The device, a brainchild of Mohammad Malakooti, an assistant professor of mechanical engineering at UW, embodies a vision he held for years. “When you put this device on your skin, it uses your body heat to directly power an LED. As soon as you put the device on, the LED lights up. This wasn’t possible before,” Malakooti shared, emphasizing the unprecedented capability of their creation.
Unlike traditional devices designed to generate electricity from heat, which typically are rigid and fragile, this new invention is remarkably flexible and durable. It can endure significant mechanical stress, remaining functional after being pierced multiple times and stretched up to 2,000 times, thereby ensuring reliability in everyday use.
The device’s core is ingeniously structured in three primary layers. At its heart lie rigid thermoelectric semiconductors adept at converting heat into electrical energy. These semiconductors are encased in 3D-printed composites with low thermal conductivity, optimizing energy conversion while lightening the device. To ensure the device’s stretchability, these semiconductors are connected with printed liquid metal traces, which also impart conductivity and self-healing properties.

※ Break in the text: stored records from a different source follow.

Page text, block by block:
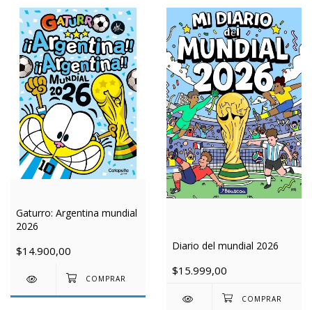
Gaturro: Argentina mundial
2026
$14.900,00 Diario del mundial 2026
$15.999,00
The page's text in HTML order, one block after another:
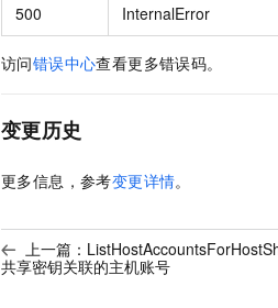
500 InternalError
访问错误中心查看更多错误码。
变更历史
更多信息，参考变更详情。
上一篇：
共享密钥关联的主机账号
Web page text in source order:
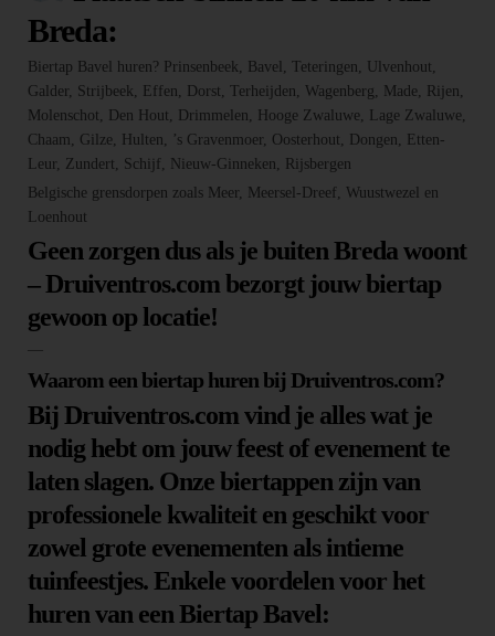
Breda:
Biertap Bavel huren? Prinsenbeek, Bavel, Teteringen, Ulvenhout,
Galder, Strijbeek, Effen, Dorst, Terheijden, Wagenberg, Made, Rijen,
Molenschot, Den Hout, Drimmelen, Hooge Zwaluwe, Lage Zwaluwe,
Chaam, Gilze, Hulten, ’s Gravenmoer, Oosterhout, Dongen, Etten-
Leur, Zundert, Schijf, Nieuw-Ginneken, Rijsbergen
Belgische grensdorpen zoals Meer, Meersel-Dreef, Wuustwezel en
Loenhout
Geen zorgen dus als je buiten Breda woont
– Druiventros.com bezorgt jouw biertap
gewoon op locatie!
—
Waarom een biertap huren bij Druiventros.com?
Bij Druiventros.com vind je alles wat je
nodig hebt om jouw feest of evenement te
laten slagen. Onze biertappen zijn van
professionele kwaliteit en geschikt voor
zowel grote evenementen als intieme
tuinfeestjes. Enkele voordelen voor het
huren van een Biertap Bavel:
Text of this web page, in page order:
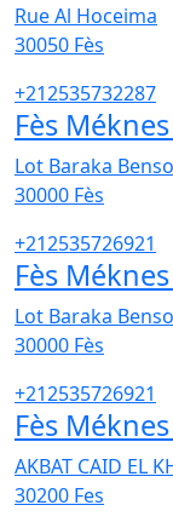
Rue Al Hoceima
30050 Fès
+212535732287
Fès
Lot Baraka
30000 Fès
+212535726921
Fès
Lot Baraka
30000 Fès
+212535726921
Fès
AKBAT CAID EL
30200 Fes
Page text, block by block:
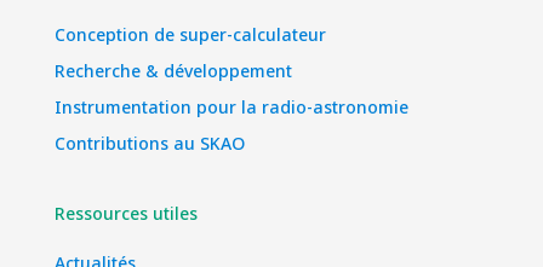
Conception de super-calculateur
Recherche & développement
Instrumentation pour la radio-astronomie
Contributions au SKAO
Ressources utiles
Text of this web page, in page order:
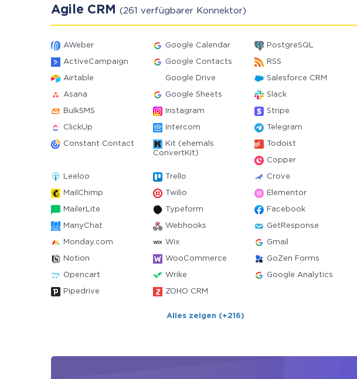
Agile CRM (261 verfügbarer Konnektor)
AWeber Google Calendar PostgreSQL
ActiveCampaign Google Contacts RSS
Airtable Google Drive Salesforce CRM
Asana Google Sheets Slack
BulkSMS Instagram Stripe
ClickUp Intercom Telegram
Constant Contact
Kit (ehemals
ConvertKit)
Todoist
Copper
Leeloo Trello Crove
MailChimp Twilio Elementor
MailerLite Typeform Facebook
ManyChat Webhooks GetResponse
Monday.com Wix Gmail
Notion WooCommerce GoZen Forms
Opencart Wrike Google Analytics
Pipedrive ZOHO CRM
Alles zeigen (+216)
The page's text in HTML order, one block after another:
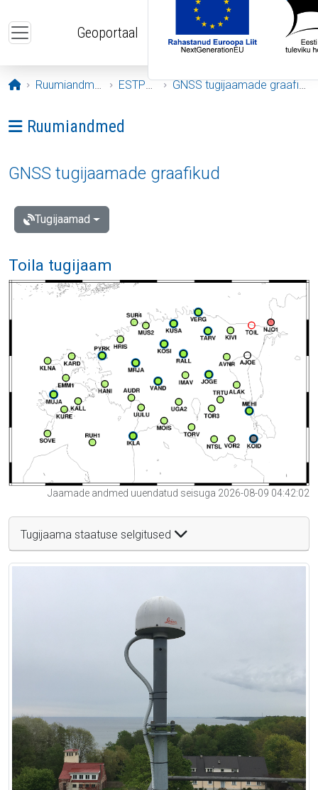
Geoportaal
Avaleht
Ruumiandmed ESTPOS GNSS tugijaamade graafikud
Ava menüü: Ruumiandmed
Ruumiandmed
GNSS tugijaamade graafikud
Tugijaamad
Toila tugijaam
Jaamade andmed uuendatud seisuga 2026-08-09 04:42:02
Tugijaama staatuse selgitused
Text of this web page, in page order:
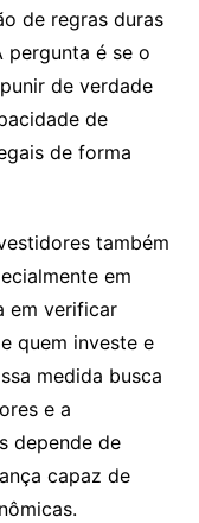
de regras duras
pergunta é se o
de verdade
de
de forma
também
em
em verificar
quem investe e
medida busca
e a
depende de
capaz de
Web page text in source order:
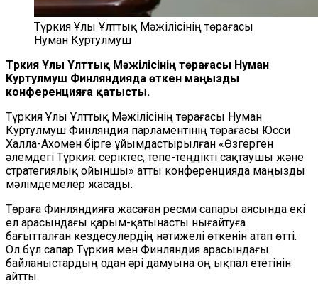
Түркия Ұлы Ұлттық Мәжілісінің төрағасы
Нуман Куртулмуш
Түркия Ұлы Ұлттық Мәжілісінің төрағасы Нуман
Куртулмуш Финляндияда өткен маңызды
конференцияға қатысты.
Түркия Ұлы Ұлттық Мәжілісінің төрағасы Нуман
Куртулмуш Финляндия парламентінің төрағасы Юсси
Халла-Ахомен бірге ұйымдастырылған «Өзгерген
әлемдегі Түркия: серіктес, тепе-теңдікті сақтаушы және
стратегиялық ойыншы» атты конференцияда маңызды
мәлімдемелер жасады.
Төраға Финляндияға жасаған ресми сапары аясында екі
ел арасындағы қарым-қатынасты нығайтуға
бағытталған кездесулердің нәтижелі өткенін атап өтті.
Ол бұл сапар Түркия мен Финляндия арасындағы
байланыстардың одан әрі дамуына оң ықпал ететінін
айтты.
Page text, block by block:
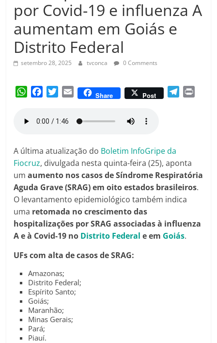
Amorim
por Covid-19 e influenza A
aumentam em Goiás e
Distrito Federal
setembro 28, 2025 tvconca 0 Comments
W
A
p
p
e
o
o
k
t
e
r
E
Share Post
a
m
A última atualização do Boletim InfoGripe da
Fiocruz, divulgada nesta quinta-feira (25), aponta
umaumento nos casos de Síndrome Respiratória
Aguda Grave (SRAG) em oito estados brasileiros.
O levantamento epidemiológico também indica
uma retomada no crescimento das
hospitalizações por SRAG associadas à influenza
A e à Covid-19 no Distrito Federal e em Goiás.
UFs com alta de casos de SRAG:
Amazonas;
Distrito Federal;
Espírito Santo;
Goiás;
Maranhão;
Minas Gerais;
Pará;
Piauí.
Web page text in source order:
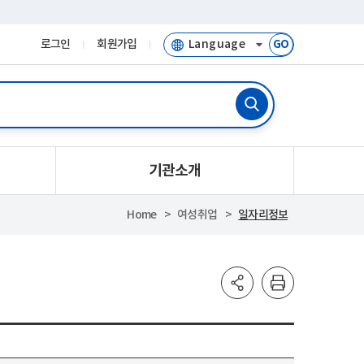
로그인 회원가입 GO
기관소개
Home 여성취업 일자리정보
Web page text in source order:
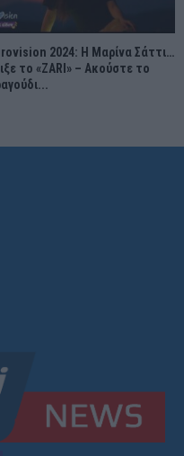
2024: Η Μαρίνα Σάττι…
το «ZARI» – Ακούστε το
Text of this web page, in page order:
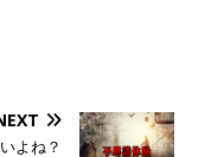
よね？

Enhancing the device’s efficiency are outer layers embedded with liquid metal droplets, which bolster heat transfer to the semiconductors while maintaining flexibility. This unique feature allows the metal to remain liquid at room temperature, further facilitating the energy conversion process. Every component, except the semiconductors, was meticulously designed and fabricated in Malakooti’s lab.
Malakooti sees a wealth of applications beyond wearables for this transformative technology. One intriguing potential is in cooling and power management within data centers. “You can imagine sticking these onto warm electronics and using that excess heat to power small sensors,” Malakooti explained. In data centers, this could mean capturing the heat generated by servers to power temperature and humidity sensors—an approach that not only boosts sustainability by repurposing waste heat but also reduces the need for additional power sources, thus lowering overall energy consumption.
Additionally, the device holds promise for reverse applications—using electricity to generate heating or cooling. This could one day enhance virtual reality systems and other wearable technologies, creating tactile thermal sensations or providing varying degrees of comfort. “We’re hoping someday to add this technology to virtual reality systems and other wearable accessories to create hot and cold sensations on the skin or enhance overall comfort,” Malakooti suggested. Although this future vision is still on the horizon, the team’s current focus is on perfecting durable wearables that offer reliable temperature feedback.
This pioneering research benefited from the contributions of Youngshang Han, a doctoral student in mechanical engineering at UW, and Halil Tetik, who now serves as an assistant professor at the Izmir Institute of Technology after his postdoctoral work at UW. Both Malakooti and Han are associated with the UW Institute for Nano-Engineered Systems. The project received generous support from the National Science Foundation, Meta, and The Boeing Company, underscoring the high-impact potential of this innovative technology.
This leap forward suggests a future where our devices could draw power from our own bodies, mitigating concerns about battery life and elevating the scope of wearable technology to new heights.